I'd use any pale base Aussie malt, about a third of the grain bill rice cooked to a mush (important to overcook it to burst the starch granules and make the starch available) and bitter to no more than 18 IBU with something more old fashioned like Willamette or even Goldings. Single Addition.

Seeing as you are in Surry Hills a nicer touch would be to get ye to a Continental or Asian Grocer and grab a kilo bag of polenta and cook that to a porridge and use that.

Rather than US-05 I'd use a Wyeast American from their range, American Ale 2 is good for a clean ferment.


----------



## fletcher (31/5/13)

Bribie G said:


> I see it's still available from ESB which is where I source my WLPs - I have made American Cream / Blonde Ales using White Labs San Diego Super Yeast (not available now) but I reckon the Cream Ale yeast would be a ripper.
> 
> Cream Ales were made, pre-prohibition, as a smooth easy drinking beer to knock back a few on the way back from the Railway workshop or Car plant.

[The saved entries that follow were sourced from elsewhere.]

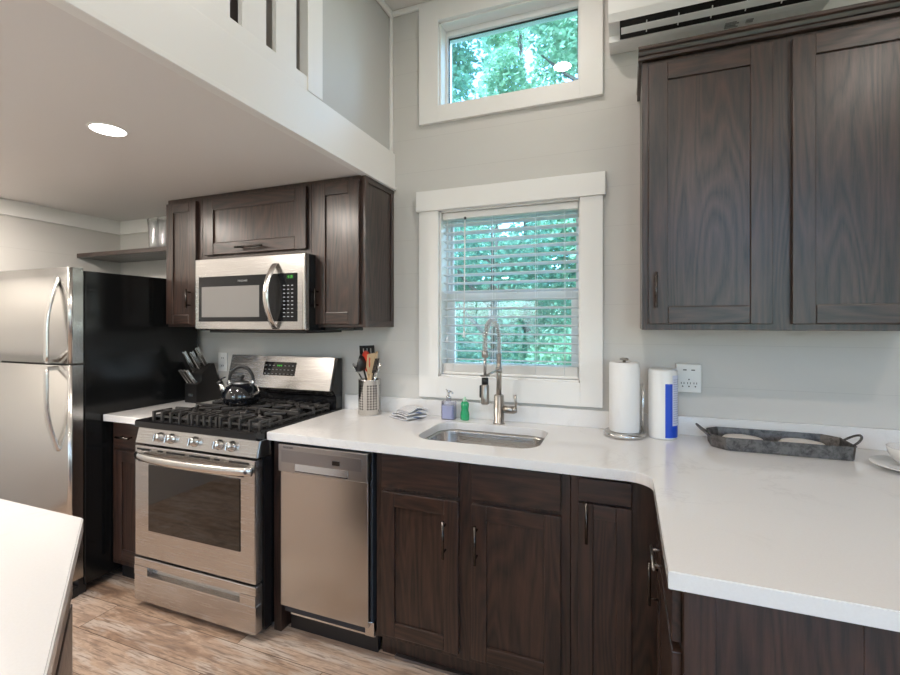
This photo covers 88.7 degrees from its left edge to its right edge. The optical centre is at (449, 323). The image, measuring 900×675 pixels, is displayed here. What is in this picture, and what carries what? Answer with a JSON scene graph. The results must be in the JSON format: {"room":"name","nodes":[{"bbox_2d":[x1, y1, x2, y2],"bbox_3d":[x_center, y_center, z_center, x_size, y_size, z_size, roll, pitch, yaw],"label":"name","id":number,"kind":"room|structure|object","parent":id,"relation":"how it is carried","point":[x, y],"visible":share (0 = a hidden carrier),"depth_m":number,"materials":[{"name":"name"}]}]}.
{"room":"kitchen","nodes":[
{"label":"kitchen","id":0,"kind":"room"},
{"bbox_2d":[0,214,119,273],"bbox_3d":[-3.464,-0.306,0.786,0.150,3.420,5.550,0,0,21],"label":"wall","id":1,"kind":"structure","parent":0,"point":[25,243],"depth_m":2.93,"materials":[{"name":"paint"}]},
{"bbox_2d":[0,198,165,234],"bbox_3d":[-2.959,-0.688,0.672,0.874,0.094,5.400,0,0,21],"label":"trim","id":2,"kind":"structure","parent":1,"relation":"attached to","point":[7,207],"depth_m":3.06,"materials":[{"name":"white"}]},
{"bbox_2d":[0,0,358,221],"bbox_3d":[-2.333,-0.830,0.431,2.216,0.190,5.400,0,0,21],"label":"ceiling","id":3,"kind":"structure","parent":0,"point":[60,74],"depth_m":1.77,"materials":[{"name":"white paint"}]},
{"bbox_2d":[86,122,129,136],"bbox_3d":[-1.297,-0.733,1.747,0.134,0.004,0.134,0,0,21],"label":"recessed light","id":4,"kind":"object","parent":3,"relation":"in","point":[103,128],"visible":1,"depth_m":1.74,"materials":[{"name":"white plastic"}]},
{"bbox_2d":[89,124,125,135],"bbox_3d":[-1.297,-0.733,1.747,0.114,0.002,0.114,0,0,21],"label":"diffuser","id":5,"kind":"object","parent":4,"relation":"attached to","point":[105,129],"depth_m":1.74,"materials":[{"name":"white plastic"}]},
{"bbox_2d":[183,0,322,100],"bbox_3d":[-1.318,-1.320,-0.043,0.049,0.788,4.245,0,0,21],"label":"loft railing","id":6,"kind":"object","parent":3,"relation":"on","point":[250,29],"visible":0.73,"depth_m":1.72,"materials":[{"name":"white wood"}]},
{"bbox_2d":[71,567,448,674],"bbox_3d":[-0.187,1.444,-0.395,7.116,0.080,5.700,0,0,21],"label":"floor","id":7,"kind":"structure","parent":0,"point":[115,632],"depth_m":2.00,"materials":[{"name":"brown wood"}]},
{"bbox_2d":[51,580,72,674],"bbox_3d":[-1.209,0.965,0.351,0.940,0.878,1.658,0,0,21],"label":"base cabinet","id":8,"kind":"object","parent":7,"relation":"on","point":[63,663],"visible":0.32,"depth_m":1.02,"materials":[{"name":"brown wood"}]},
{"bbox_2d":[0,499,82,674],"bbox_3d":[-1.207,0.507,0.349,1.005,0.036,1.715,0,0,21],"label":"countertop","id":9,"kind":"structure","parent":8,"relation":"on","point":[39,547],"depth_m":0.88,"materials":[{"name":"white stone"}]},
{"bbox_2d":[0,267,197,598],"bbox_3d":[-2.147,0.560,2.777,0.745,1.688,0.809,0,0,21],"label":"refrigerator","id":10,"kind":"object","parent":7,"relation":"on","point":[78,346],"visible":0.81,"depth_m":2.44,"materials":[{"name":"silver metal"}]},
{"bbox_2d":[113,422,139,578],"bbox_3d":[-1.595,0.966,2.699,0.323,0.877,0.634,0,0,21],"label":"base cabinet","id":11,"kind":"object","parent":7,"relation":"on","point":[124,435],"visible":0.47,"depth_m":2.46,"materials":[{"name":"brown wood"}]},
{"bbox_2d":[103,400,213,424],"bbox_3d":[-1.595,0.507,2.702,0.326,0.036,0.629,0,0,21],"label":"countertop","id":12,"kind":"structure","parent":11,"relation":"on","point":[128,416],"depth_m":2.49,"materials":[{"name":"white stone"}]},
{"bbox_2d":[185,363,220,402],"bbox_3d":[-1.555,0.371,2.903,0.100,0.234,0.184,0,0,21],"label":"knife block","id":13,"kind":"object","parent":12,"relation":"on","point":[206,388],"visible":0.82,"depth_m":2.86,"materials":[{"name":"black wood"}]},
{"bbox_2d":[178,369,189,383],"bbox_3d":[-1.622,0.348,2.832,0.014,0.137,0.098,0,0,31],"label":"kitchen knife","id":14,"kind":"object","parent":13,"relation":"in","point":[179,370],"visible":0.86,"depth_m":2.81,"materials":[{"name":"silver metal"}]},
{"bbox_2d":[182,369,192,383],"bbox_3d":[-1.595,0.348,2.822,0.014,0.137,0.098,0,0,31],"label":"kitchen knife","id":15,"kind":"object","parent":13,"relation":"in","point":[183,370],"visible":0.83,"depth_m":2.80,"materials":[{"name":"silver metal"}]},
{"bbox_2d":[181,351,195,372],"bbox_3d":[-1.607,0.261,2.855,0.018,0.186,0.114,0,0,28],"label":"kitchen knife","id":16,"kind":"object","parent":13,"relation":"in","point":[184,353],"visible":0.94,"depth_m":2.84,"materials":[{"name":"silver metal"}]},
{"bbox_2d":[185,369,196,383],"bbox_3d":[-1.567,0.348,2.811,0.014,0.137,0.098,0,0,31],"label":"kitchen knife","id":17,"kind":"object","parent":13,"relation":"in","point":[189,374],"visible":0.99,"depth_m":2.79,"materials":[{"name":"silver metal"}]},
{"bbox_2d":[189,351,201,369],"bbox_3d":[-1.573,0.253,2.869,0.018,0.166,0.103,0,0,28],"label":"kitchen knife","id":18,"kind":"object","parent":13,"relation":"in","point":[192,354],"visible":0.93,"depth_m":2.85,"materials":[{"name":"silver metal"}]},
{"bbox_2d":[194,346,207,366],"bbox_3d":[-1.542,0.230,2.876,0.018,0.175,0.108,0,0,28],"label":"kitchen knife","id":19,"kind":"object","parent":13,"relation":"in","point":[204,362],"visible":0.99,"depth_m":2.86,"materials":[{"name":"silver metal"}]},
{"bbox_2d":[134,354,341,635],"bbox_3d":[-1.102,0.799,2.431,0.786,1.209,0.738,0,0,21],"label":"gas range","id":20,"kind":"object","parent":7,"relation":"on","point":[204,474],"visible":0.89,"depth_m":2.16,"materials":[{"name":"silver metal"}]},
{"bbox_2d":[216,365,260,405],"bbox_3d":[-1.148,0.337,2.529,0.200,0.212,0.196,0,0,-44],"label":"kettle","id":21,"kind":"object","parent":20,"relation":"on","point":[241,392],"visible":1,"depth_m":2.48,"materials":[{"name":"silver metal"}]},
{"bbox_2d":[135,403,341,440],"bbox_3d":[-1.093,0.501,2.457,0.773,0.038,0.648,0,0,21],"label":"cooktop","id":22,"kind":"object","parent":20,"relation":"in","point":[194,428],"depth_m":2.21,"materials":[{"name":"black metal"}]},
{"bbox_2d":[274,441,290,630],"bbox_3d":[-0.682,0.966,2.374,0.041,0.877,0.583,0,0,21],"label":"filler panel","id":23,"kind":"object","parent":7,"relation":"on","point":[282,618],"visible":0.23,"depth_m":2.10,"materials":[{"name":"brown wood"}]},
{"bbox_2d":[278,442,380,652],"bbox_3d":[-0.441,0.968,2.249,0.470,0.872,0.606,0,0,21],"label":"dishwasher","id":24,"kind":"object","parent":7,"relation":"on","point":[329,494],"visible":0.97,"depth_m":1.98,"materials":[{"name":"grey metal"}]},
{"bbox_2d":[395,653,471,674],"bbox_3d":[-0.026,1.398,1.858,0.435,0.012,0.019,0,0,21],"label":"trim strip","id":25,"kind":"object","parent":7,"relation":"on","point":[398,656],"visible":1,"depth_m":1.88,"materials":[{"name":"brown wood"}]},
{"bbox_2d":[377,453,570,674],"bbox_3d":[0.155,0.966,2.025,0.787,0.877,0.634,0,0,21],"label":"base cabinet","id":26,"kind":"object","parent":7,"relation":"on","point":[474,560],"visible":0.94,"depth_m":1.75,"materials":[{"name":"brown wood"}]},
{"bbox_2d":[571,475,657,674],"bbox_3d":[0.660,0.966,1.831,0.291,0.877,0.634,0,0,21],"label":"base cabinet","id":27,"kind":"object","parent":7,"relation":"on","point":[614,522],"visible":0.92,"depth_m":1.58,"materials":[{"name":"brown wood"}]},
{"bbox_2d":[648,518,899,674],"bbox_3d":[1.276,0.966,0.957,1.578,0.877,0.655,0,0,21],"label":"base cabinet","id":28,"kind":"object","parent":7,"relation":"on","point":[697,634],"visible":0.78,"depth_m":0.88,"materials":[{"name":"brown wood"}]},
{"bbox_2d":[267,394,899,631],"bbox_3d":[0.673,0.466,1.490,3.206,0.118,1.261,0,0,21],"label":"countertop","id":29,"kind":"structure","parent":28,"relation":"on","point":[818,537],"depth_m":1.34,"materials":[{"name":"white stone"}]},
{"bbox_2d":[358,378,380,415],"bbox_3d":[-0.434,0.395,2.481,0.121,0.187,0.121,0,0,21],"label":"utensil crock","id":30,"kind":"object","parent":29,"relation":"on","point":[369,391],"visible":0.94,"depth_m":2.43,"materials":[{"name":"metal"}]},
{"bbox_2d":[356,354,366,379],"bbox_3d":[-0.466,0.320,2.469,0.105,0.309,0.095,0,0,21],"label":"ladle","id":31,"kind":"object","parent":30,"relation":"in","point":[361,364],"visible":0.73,"depth_m":2.45,"materials":[{"name":"black plastic"}]},
{"bbox_2d":[362,351,369,379],"bbox_3d":[-0.447,0.311,2.469,0.051,0.328,0.054,0,0,-1],"label":"spoon","id":32,"kind":"object","parent":30,"relation":"in","point":[365,353],"visible":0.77,"depth_m":2.46,"materials":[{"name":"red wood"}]},
{"bbox_2d":[353,363,379,411],"bbox_3d":[-0.452,0.347,2.481,0.164,0.259,0.040,0,0,21],"label":"serving spoon","id":33,"kind":"object","parent":30,"relation":"in","point":[354,364],"visible":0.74,"depth_m":2.49,"materials":[{"name":"white metal"}]},
{"bbox_2d":[359,345,374,354],"bbox_3d":[-0.439,0.298,2.487,0.089,0.353,0.048,0,0,-38],"label":"slotted turner","id":34,"kind":"object","parent":30,"relation":"in","point":[366,347],"visible":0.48,"depth_m":2.50,"materials":[{"name":"black plastic"}]},
{"bbox_2d":[366,353,376,379],"bbox_3d":[-0.426,0.317,2.464,0.064,0.317,0.058,0,0,21],"label":"wooden spatula","id":35,"kind":"object","parent":30,"relation":"in","point":[369,370],"visible":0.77,"depth_m":2.45,"materials":[{"name":"beige wood"}]},
{"bbox_2d":[372,358,378,379],"bbox_3d":[-0.425,0.331,2.474,0.084,0.287,0.039,0,0,21],"label":"serving fork","id":36,"kind":"object","parent":30,"relation":"in","point":[376,361],"visible":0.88,"depth_m":2.46,"materials":[{"name":"black plastic"}]},
{"bbox_2d":[374,364,381,379],"bbox_3d":[-0.422,0.346,2.473,0.138,0.260,0.018,0,0,32],"label":"whisk","id":37,"kind":"object","parent":30,"relation":"in","point":[380,365],"visible":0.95,"depth_m":2.44,"materials":[{"name":"white metal"}]},
{"bbox_2d":[389,405,427,420],"bbox_3d":[-0.212,0.453,2.374,0.135,0.064,0.169,0,0,-41],"label":"dish towel","id":38,"kind":"object","parent":29,"relation":"on","point":[407,412],"visible":1,"depth_m":2.33,"materials":[{"name":"fabric"}]},
{"bbox_2d":[441,389,455,419],"bbox_3d":[-0.006,0.412,2.348,0.072,0.151,0.048,0,0,21],"label":"soap dispenser","id":39,"kind":"object","parent":29,"relation":"on","point":[448,412],"visible":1,"depth_m":2.33,"materials":[{"name":"plastic"}]},
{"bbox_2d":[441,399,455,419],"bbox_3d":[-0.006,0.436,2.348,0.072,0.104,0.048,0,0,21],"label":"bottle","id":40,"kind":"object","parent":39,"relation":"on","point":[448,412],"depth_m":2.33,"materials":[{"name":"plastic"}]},
{"bbox_2d":[460,397,468,420],"bbox_3d":[0.075,0.430,2.322,0.047,0.117,0.035,0,0,21],"label":"dish soap bottle","id":41,"kind":"object","parent":29,"relation":"on","point":[464,415],"visible":1,"depth_m":2.31,"materials":[{"name":"green plastic"}]},
{"bbox_2d":[425,429,544,447],"bbox_3d":[0.150,0.618,2.035,0.554,0.184,0.386,0,0,21],"label":"sink","id":42,"kind":"object","parent":29,"relation":"in","point":[451,435],"visible":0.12,"depth_m":2.20,"materials":[{"name":"silver metal"}]},
{"bbox_2d":[479,318,516,424],"bbox_3d":[0.227,0.232,2.129,0.120,0.513,0.285,0,0,21],"label":"kitchen faucet","id":43,"kind":"object","parent":29,"relation":"on","point":[500,408],"visible":1,"depth_m":2.22,"materials":[{"name":"silver metal"}]},
{"bbox_2d":[603,358,645,439],"bbox_3d":[0.757,0.319,2.001,0.174,0.338,0.174,0,0,21],"label":"paper towel holder","id":44,"kind":"object","parent":29,"relation":"on","point":[641,434],"visible":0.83,"depth_m":1.97,"materials":[{"name":"silver metal"}]},
{"bbox_2d":[609,361,639,433],"bbox_3d":[0.757,0.318,2.001,0.124,0.296,0.124,0,0,21],"label":"paper towel roll","id":45,"kind":"object","parent":44,"relation":"on","point":[624,378],"visible":0.98,"depth_m":1.95,"materials":[{"name":"white paper"}]},
{"bbox_2d":[648,368,677,439],"bbox_3d":[0.911,0.342,1.970,0.116,0.293,0.114,0,0,21],"label":"wipes canister","id":46,"kind":"object","parent":29,"relation":"on","point":[662,382],"visible":1,"depth_m":1.92,"materials":[{"name":"white plastic"}]},
{"bbox_2d":[673,379,677,423],"bbox_3d":[0.950,0.328,1.931,0.051,0.183,0.006,0,0,-45],"label":"print","id":47,"kind":"object","parent":46,"relation":"attached to","point":[675,381],"depth_m":1.92,"materials":[{"name":"white paper"}]},
{"bbox_2d":[695,423,862,460],"bbox_3d":[1.260,0.449,1.789,0.544,0.078,0.197,0,0,21],"label":"serving tray","id":48,"kind":"object","parent":29,"relation":"on","point":[837,448],"visible":1,"depth_m":1.74,"materials":[{"name":"metal"}]},
{"bbox_2d":[722,434,762,439],"bbox_3d":[1.162,0.466,1.827,0.164,0.038,0.164,0,0,21],"label":"plate","id":49,"kind":"object","parent":48,"relation":"in","point":[742,436],"visible":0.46,"depth_m":1.82,"materials":[{"name":"beige ceramic"}]},
{"bbox_2d":[779,438,824,444],"bbox_3d":[1.345,0.466,1.756,0.168,0.038,0.168,0,0,21],"label":"plate","id":50,"kind":"object","parent":48,"relation":"in","point":[794,440],"visible":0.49,"depth_m":1.75,"materials":[{"name":"beige ceramic"}]},
{"bbox_2d":[868,455,899,471],"bbox_3d":[1.534,0.478,1.514,0.236,0.020,0.236,0,0,21],"label":"plate","id":51,"kind":"object","parent":29,"relation":"on","point":[886,461],"visible":0.94,"depth_m":1.58,"materials":[{"name":"white ceramic"}]},
{"bbox_2d":[885,443,899,462],"bbox_3d":[1.538,0.447,1.513,0.156,0.066,0.156,0,0,21],"label":"bowl","id":52,"kind":"object","parent":51,"relation":"on","point":[893,449],"visible":1,"depth_m":1.53,"materials":[{"name":"white ceramic"}]},
{"bbox_2d":[266,0,389,149],"bbox_3d":[-0.630,-1.321,2.315,0.390,0.791,0.660,0,0,21],"label":"wall","id":53,"kind":"structure","parent":0,"point":[355,32],"depth_m":2.23,"materials":[{"name":"grey paint"}]},
{"bbox_2d":[46,0,396,190],"bbox_3d":[-1.283,-0.830,0.027,0.042,0.202,5.400,0,0,21],"label":"trim","id":54,"kind":"structure","parent":53,"relation":"attached to","point":[173,34],"depth_m":1.48,"materials":[{"name":"white"}]},
{"bbox_2d":[389,17,392,152],"bbox_3d":[-0.324,-1.308,2.541,0.018,0.755,0.018,0,0,21],"label":"trim","id":55,"kind":"structure","parent":53,"relation":"attached to","point":[391,18],"depth_m":2.53,"materials":[{"name":"white"}]},
{"bbox_2d":[230,0,430,22],"bbox_3d":[-0.187,-1.766,-0.395,7.116,0.100,5.700,0,0,21],"label":"ceiling","id":56,"kind":"structure","parent":0,"point":[394,5],"depth_m":2.48,"materials":[{"name":"white paint"}]},
{"bbox_2d":[120,0,899,428],"bbox_3d":[0.810,-0.306,2.195,7.116,3.420,0.150,0,0,21],"label":"wall","id":57,"kind":"structure","parent":0,"point":[840,378],"depth_m":2.14,"materials":[{"name":"paint"}]},
{"bbox_2d":[77,246,165,262],"bbox_3d":[-2.041,-0.452,3.058,0.872,0.027,0.285,0,0,21],"label":"floating shelf","id":58,"kind":"object","parent":57,"relation":"attached to","point":[152,253],"visible":0.56,"depth_m":3.01,"materials":[{"name":"brown wood"}]},
{"bbox_2d":[147,218,164,247],"bbox_3d":[-1.939,-0.574,3.034,0.093,0.215,0.093,0,0,44],"label":"drinking glass","id":59,"kind":"object","parent":58,"relation":"on","point":[148,220],"visible":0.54,"depth_m":3.03,"materials":[{"name":"clear glass"}]},
{"bbox_2d":[157,217,159,246],"bbox_3d":[-1.855,-0.574,3.001,0.093,0.215,0.093,0,0,44],"label":"drinking glass","id":60,"kind":"object","parent":58,"relation":"on","point":[158,220],"visible":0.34,"depth_m":2.97,"materials":[{"name":"clear glass"}]},
{"bbox_2d":[166,196,202,326],"bbox_3d":[-1.514,-0.355,2.820,0.279,0.755,0.350,0,0,21],"label":"upper cabinet","id":61,"kind":"object","parent":57,"relation":"attached to","point":[184,217],"visible":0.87,"depth_m":2.70,"materials":[{"name":"brown wood"}]},
{"bbox_2d":[218,353,227,370],"bbox_3d":[-1.474,0.252,2.989,0.076,0.120,0.008,0,0,21],"label":"wall outlet","id":62,"kind":"object","parent":57,"relation":"attached to","point":[222,357],"visible":1,"depth_m":2.98,"materials":[{"name":"white plastic"}]},
{"bbox_2d":[203,182,311,259],"bbox_3d":[-1.028,-0.543,2.633,0.760,0.380,0.350,0,0,21],"label":"upper cabinet","id":63,"kind":"object","parent":57,"relation":"attached to","point":[276,220],"visible":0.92,"depth_m":2.49,"materials":[{"name":"brown wood"}]},
{"bbox_2d":[195,253,341,332],"bbox_3d":[-1.000,-0.148,2.552,0.742,0.401,0.478,0,0,21],"label":"microwave","id":64,"kind":"object","parent":63,"relation":"attached to","point":[265,293],"visible":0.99,"depth_m":2.38,"materials":[{"name":"silver metal"}]},
{"bbox_2d":[312,175,393,327],"bbox_3d":[-0.522,-0.355,2.439,0.321,0.755,0.350,0,0,21],"label":"upper cabinet","id":65,"kind":"object","parent":57,"relation":"attached to","point":[353,216],"visible":1,"depth_m":2.33,"materials":[{"name":"brown wood"}]},
{"bbox_2d":[325,327,362,330],"bbox_3d":[-0.553,0.030,2.409,0.175,0.015,0.090,0,0,21],"label":"light","id":66,"kind":"object","parent":65,"relation":"attached to","point":[327,328],"visible":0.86,"depth_m":2.37,"materials":[{"name":"black plastic"}]},
{"bbox_2d":[376,0,444,17],"bbox_3d":[1.699,-1.698,1.419,4.600,0.035,0.660,0,0,21],"label":"trim","id":67,"kind":"structure","parent":57,"relation":"attached to","point":[382,3],"depth_m":2.48,"materials":[{"name":"white"}]},
{"bbox_2d":[416,171,605,407],"bbox_3d":[0.299,-0.153,2.373,0.961,1.093,0.184,0,0,21],"label":"window","id":68,"kind":"structure","parent":57,"relation":"in","point":[589,189],"depth_m":2.29,"materials":[{"name":"white wood"}]},
{"bbox_2d":[443,201,578,378],"bbox_3d":[0.292,-0.157,2.342,0.699,0.854,0.076,0,0,21],"label":"window blind","id":69,"kind":"object","parent":68,"relation":"attached to","point":[558,372],"visible":1,"depth_m":2.33,"materials":[{"name":"white plastic"}]},
{"bbox_2d":[419,0,602,125],"bbox_3d":[0.301,-1.376,2.379,0.937,0.630,0.172,0,0,21],"label":"window","id":70,"kind":"structure","parent":57,"relation":"in","point":[502,16],"depth_m":2.36,"materials":[{"name":"white wood"}]},
{"bbox_2d":[345,394,899,450],"bbox_3d":[0.897,0.448,2.069,3.205,0.082,0.020,0,0,21],"label":"backsplash","id":71,"kind":"structure","parent":57,"relation":"attached to","point":[873,438],"depth_m":2.14,"materials":[{"name":"white stone"}]},
{"bbox_2d":[676,363,700,392],"bbox_3d":[1.040,0.238,2.007,0.097,0.123,0.034,0,0,21],"label":"wall outlet","id":72,"kind":"object","parent":57,"relation":"attached to","point":[689,375],"visible":0.88,"depth_m":1.99,"materials":[{"name":"white plastic"}]},
{"bbox_2d":[608,0,828,54],"bbox_3d":[1.073,-1.381,1.891,0.792,0.311,0.227,0,0,21],"label":"air conditioner","id":73,"kind":"object","parent":57,"relation":"attached to","point":[633,24],"visible":1,"depth_m":1.89,"materials":[{"name":"white plastic"}]},
{"bbox_2d":[620,0,809,39],"bbox_3d":[1.055,-1.258,1.844,0.703,0.054,0.066,0,0,21],"label":"outlet","id":74,"kind":"object","parent":73,"relation":"attached to","point":[688,14],"depth_m":1.87,"materials":[{"name":"black"}]},
{"bbox_2d":[724,18,753,28],"bbox_3d":[1.182,-1.227,1.885,0.100,0.004,0.040,0,0,21],"label":"print","id":75,"kind":"object","parent":73,"relation":"attached to","point":[731,23],"depth_m":1.88,"materials":[{"name":"grey"}]},
{"bbox_2d":[637,0,899,330],"bbox_3d":[1.237,-0.512,1.744,0.976,1.077,0.382,0,0,21],"label":"upper cabinet","id":76,"kind":"object","parent":57,"relation":"attached to","point":[770,150],"visible":1,"depth_m":1.62,"materials":[{"name":"brown wood"}]},
{"label":"outside","id":77,"kind":"structure","parent":0,"visible":0},
{"bbox_3d":[1.603,1.804,3.952,60.000,0.100,64.000,0,0,21],"label":"ground","id":78,"kind":"structure","parent":77,"visible":0},
{"bbox_2d":[452,36,491,361],"bbox_3d":[-0.697,-2.380,7.849,2.737,8.273,2.660,0,0,21],"label":"tree","id":79,"kind":"object","parent":78,"relation":"on","point":[463,83],"visible":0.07,"depth_m":7.86,"materials":[{"name":"green plant"}]},
{"bbox_2d":[454,264,507,361],"bbox_3d":[0.163,0.223,9.470,2.587,3.064,2.343,0,0,-42],"label":"tree","id":80,"kind":"object","parent":78,"relation":"on","point":[469,322],"visible":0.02,"depth_m":9.14,"materials":[{"name":"green plant"}]},
{"bbox_2d":[455,226,507,336],"bbox_3d":[1.028,-2.380,17.062,2.660,8.273,2.737,0,0,-26],"label":"tree","id":81,"kind":"object","parent":78,"relation":"on","point":[473,226],"visible":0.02,"depth_m":16.87,"materials":[{"name":"green plant"}]},
{"bbox_2d":[457,79,520,349],"bbox_3d":[1.284,-2.579,13.583,2.677,8.669,2.713,0,0,-22],"label":"tree","id":82,"kind":"object","parent":78,"relation":"on","point":[481,91],"visible":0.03,"depth_m":12.89,"materials":[{"name":"green plant"}]},
{"bbox_2d":[454,220,575,363],"bbox_3d":[0.766,0.031,6.829,2.727,3.487,1.863,0,0,-5],"label":"tree","id":83,"kind":"object","parent":78,"relation":"on","point":[513,338],"visible":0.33,"depth_m":6.68,"materials":[{"name":"green plant"}]},
{"bbox_2d":[476,27,576,363],"bbox_3d":[1.747,-2.579,9.921,2.713,8.669,2.677,0,0,2],"label":"tree","id":84,"kind":"object","parent":78,"relation":"on","point":[502,69],"visible":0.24,"depth_m":9.19,"materials":[{"name":"green plant"}]},
{"bbox_2d":[500,301,563,364],"bbox_3d":[2.218,0.223,11.864,2.587,3.064,2.343,0,0,-13],"label":"tree","id":85,"kind":"object","parent":78,"relation":"on","point":[515,302],"visible":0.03,"depth_m":11.60,"materials":[{"name":"green plant"}]},
{"bbox_2d":[518,15,576,364],"bbox_3d":[2.021,-2.579,6.480,2.677,8.669,2.713,0,0,27],"label":"tree","id":86,"kind":"object","parent":78,"relation":"on","point":[564,29],"visible":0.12,"depth_m":6.64,"materials":[{"name":"green plant"}]},
{"bbox_2d":[523,263,575,364],"bbox_3d":[2.557,0.031,8.945,1.863,3.487,2.727,0,0,-30],"label":"tree","id":87,"kind":"object","parent":78,"relation":"on","point":[555,303],"visible":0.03,"depth_m":9.22,"materials":[{"name":"green plant"}]},
{"bbox_2d":[546,237,570,340],"bbox_3d":[3.986,-2.579,15.818,2.677,8.669,2.713,0,0,-25],"label":"tree","id":88,"kind":"object","parent":78,"relation":"on","point":[555,237],"visible":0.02,"depth_m":15.82,"materials":[{"name":"green plant"}]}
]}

It was made as close as possible to a lager but could be cranked out as an ale by small regional breweries far more quickly than the lager process.
> 
> ...


legend mate, thank you. very helpful


----------



## mje1980 (31/5/13)

Wyeast.1007 makes a very nice clean ale, and pseudo lager Op


----------



## Bribie G (31/5/13)

Hmm I find it takes forever to clear, made a Dusseldorf Alt a couple of years ago, was going to toss the keg in November as it tasted like shyte, put it to one side till February and bloody nectar 
However apparently it clears out crystal but takes a long lagering period. I'd go with the WLP cream ale first.


----------



## fletcher (31/5/13)

it'll be my first liquid yeast. don't know why i've been scared of spending $12 and wrecking it for some reason. all good. i'll grab that next week and get it rolling. any idea on a ferment range? was thinking low ale temp, about 16ish? you've got me thinking about polenta too to make it authentic


----------



## Bribie G (31/5/13)

If it's also got lager yeast in the blend I'd look at 15-17 for sure. Probably best to start it - don't worry, nothing too scary like stir plates or stepped wort additions or anything too testicle.

When I'm starting a liquid yeast - particularly WLP which of course isn't a smack pack - I just take a sanitised litre jar (or a Passata bottle, sanitised and clingwrapped) - half fill it with the wort you are going to use, or make up some LDME plus cooled kettle water - pitch the vial and swirl it every so often for a few hours then leave overnight. Yeast will start multiplying but not necessarily making krausen... good. Then pitch and the fermentation will get off to a more robust start.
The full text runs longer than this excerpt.